Within the entries below, the lines from the one with "Programm läuft wieder." through the one with "return result; (79, 190)" are to be set down exactly, both ends kept.

# # # #

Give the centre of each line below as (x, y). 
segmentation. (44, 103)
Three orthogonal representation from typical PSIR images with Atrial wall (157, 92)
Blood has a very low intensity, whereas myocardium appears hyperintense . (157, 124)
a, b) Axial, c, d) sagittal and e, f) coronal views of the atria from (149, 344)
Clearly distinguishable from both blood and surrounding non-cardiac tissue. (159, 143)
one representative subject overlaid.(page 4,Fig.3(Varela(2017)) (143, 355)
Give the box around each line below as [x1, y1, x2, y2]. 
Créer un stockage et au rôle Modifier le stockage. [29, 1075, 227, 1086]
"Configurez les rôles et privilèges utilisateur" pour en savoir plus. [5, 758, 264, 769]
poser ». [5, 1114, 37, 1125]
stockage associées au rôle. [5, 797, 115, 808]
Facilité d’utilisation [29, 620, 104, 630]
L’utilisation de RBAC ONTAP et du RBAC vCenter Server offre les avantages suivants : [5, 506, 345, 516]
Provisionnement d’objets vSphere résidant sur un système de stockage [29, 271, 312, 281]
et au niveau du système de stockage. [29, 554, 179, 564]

# # # #

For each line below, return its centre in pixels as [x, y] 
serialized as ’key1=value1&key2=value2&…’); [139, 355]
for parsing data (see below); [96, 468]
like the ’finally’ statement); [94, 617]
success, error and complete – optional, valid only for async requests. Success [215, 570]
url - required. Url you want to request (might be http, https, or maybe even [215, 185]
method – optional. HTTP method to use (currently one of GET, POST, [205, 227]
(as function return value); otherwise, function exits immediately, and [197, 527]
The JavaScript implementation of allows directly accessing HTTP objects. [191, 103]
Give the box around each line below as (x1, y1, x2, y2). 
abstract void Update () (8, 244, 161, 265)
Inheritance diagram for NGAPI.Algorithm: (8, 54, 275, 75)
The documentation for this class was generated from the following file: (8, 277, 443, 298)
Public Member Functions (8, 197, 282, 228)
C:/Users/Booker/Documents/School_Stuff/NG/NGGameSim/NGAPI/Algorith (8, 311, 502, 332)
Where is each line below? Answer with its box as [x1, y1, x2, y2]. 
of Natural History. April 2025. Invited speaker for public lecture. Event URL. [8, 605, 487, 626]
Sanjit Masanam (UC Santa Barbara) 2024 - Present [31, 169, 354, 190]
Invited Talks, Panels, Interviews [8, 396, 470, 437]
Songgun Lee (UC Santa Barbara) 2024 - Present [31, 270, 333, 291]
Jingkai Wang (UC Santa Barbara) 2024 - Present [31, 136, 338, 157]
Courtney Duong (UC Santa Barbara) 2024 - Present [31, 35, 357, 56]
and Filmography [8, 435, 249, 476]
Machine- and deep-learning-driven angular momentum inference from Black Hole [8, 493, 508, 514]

# # # #

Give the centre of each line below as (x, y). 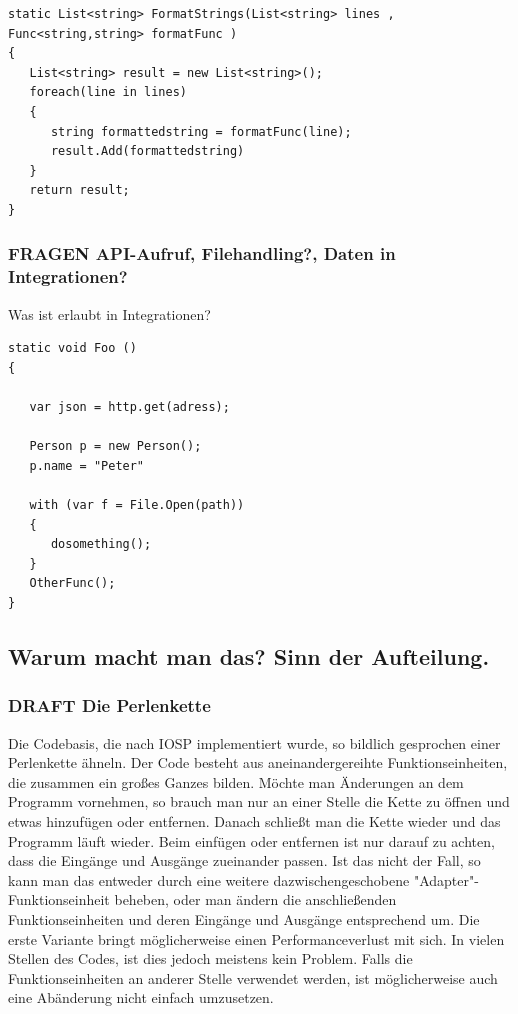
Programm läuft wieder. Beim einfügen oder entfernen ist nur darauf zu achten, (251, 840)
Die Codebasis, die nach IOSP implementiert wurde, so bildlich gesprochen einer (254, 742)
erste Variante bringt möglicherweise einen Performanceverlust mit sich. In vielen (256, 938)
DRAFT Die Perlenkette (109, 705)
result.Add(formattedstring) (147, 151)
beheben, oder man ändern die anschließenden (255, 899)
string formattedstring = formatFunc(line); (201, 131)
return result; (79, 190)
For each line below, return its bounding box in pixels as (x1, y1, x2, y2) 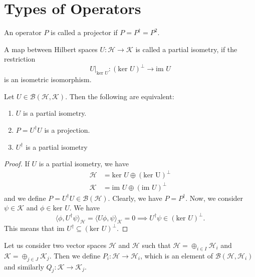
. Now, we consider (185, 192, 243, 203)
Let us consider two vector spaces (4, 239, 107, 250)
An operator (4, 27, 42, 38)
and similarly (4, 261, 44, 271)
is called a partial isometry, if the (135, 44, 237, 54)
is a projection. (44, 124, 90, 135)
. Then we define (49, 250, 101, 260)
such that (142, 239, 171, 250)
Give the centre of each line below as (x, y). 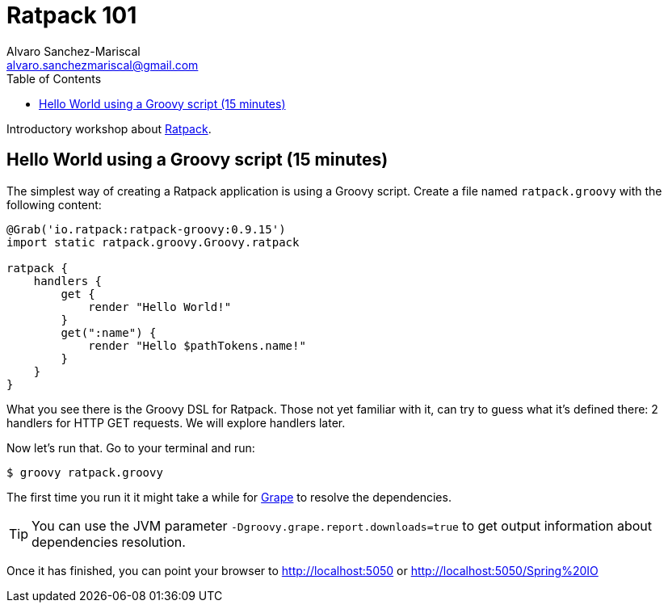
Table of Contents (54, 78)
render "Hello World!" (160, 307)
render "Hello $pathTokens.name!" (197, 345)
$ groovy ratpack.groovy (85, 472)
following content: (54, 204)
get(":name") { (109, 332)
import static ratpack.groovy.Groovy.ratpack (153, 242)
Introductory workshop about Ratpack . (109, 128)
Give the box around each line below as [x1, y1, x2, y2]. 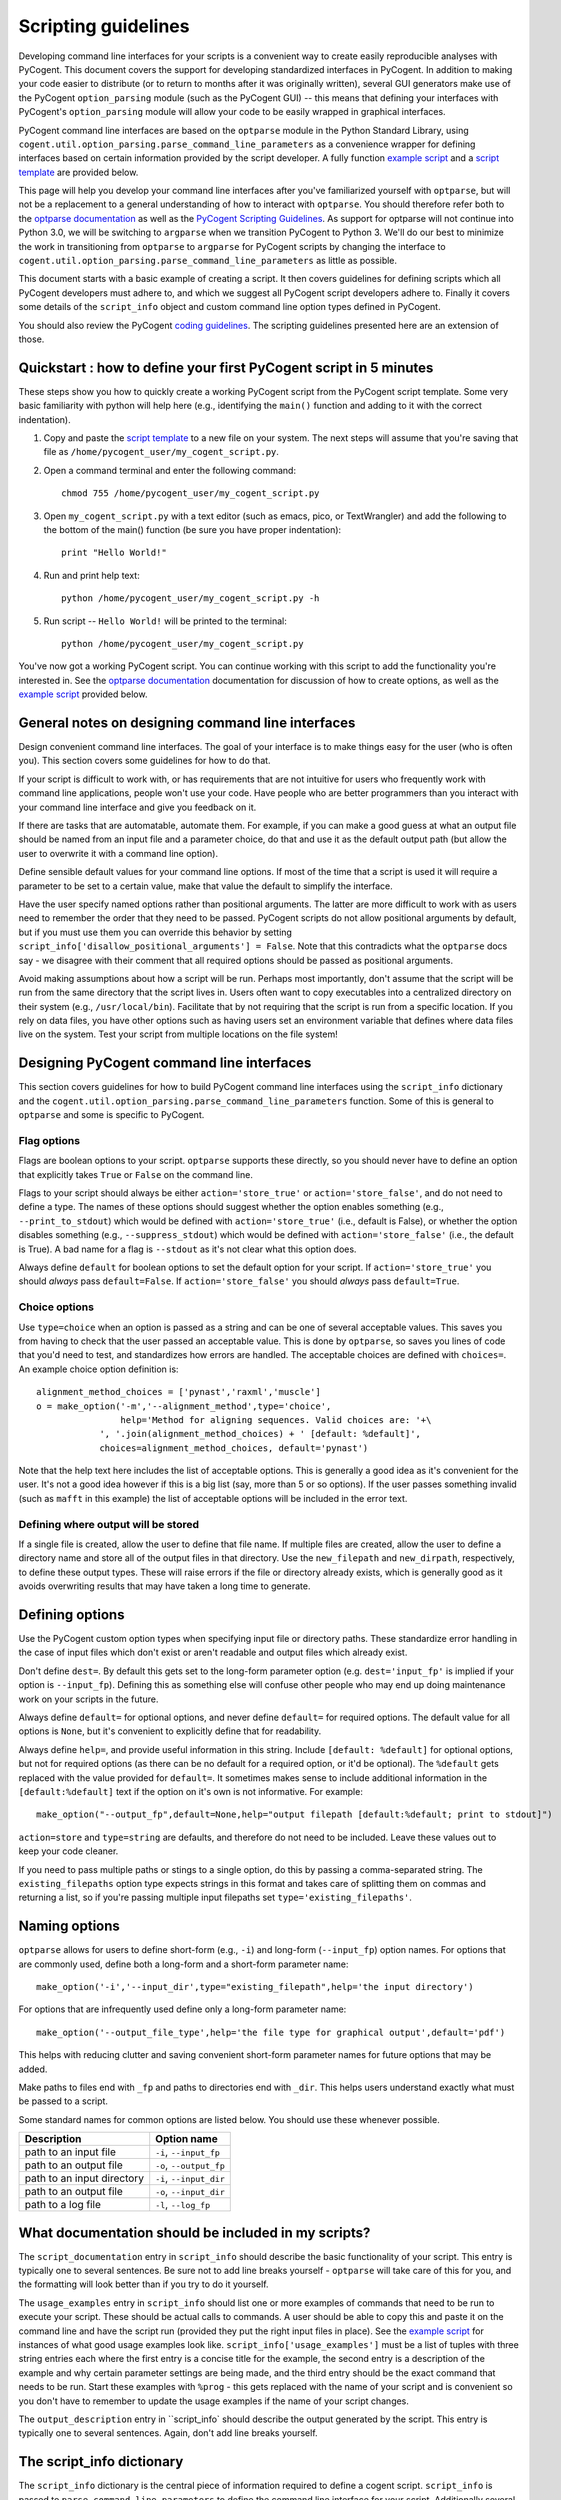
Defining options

# # # #

Task output:
Programm läuft wieder. Beim einfügen oder entfernen ist nur darauf zu achten, (251, 840)
Die Codebasis, die nach IOSP implementiert wurde, so bildlich gesprochen einer (254, 742)
erste Variante bringt möglicherweise einen Performanceverlust mit sich. In vielen (256, 938)
DRAFT Die Perlenkette (109, 705)
result.Add(formattedstring) (147, 151)
beheben, oder man ändern die anschließenden (255, 899)
string formattedstring = formatFunc(line); (201, 131)
return result; (79, 190)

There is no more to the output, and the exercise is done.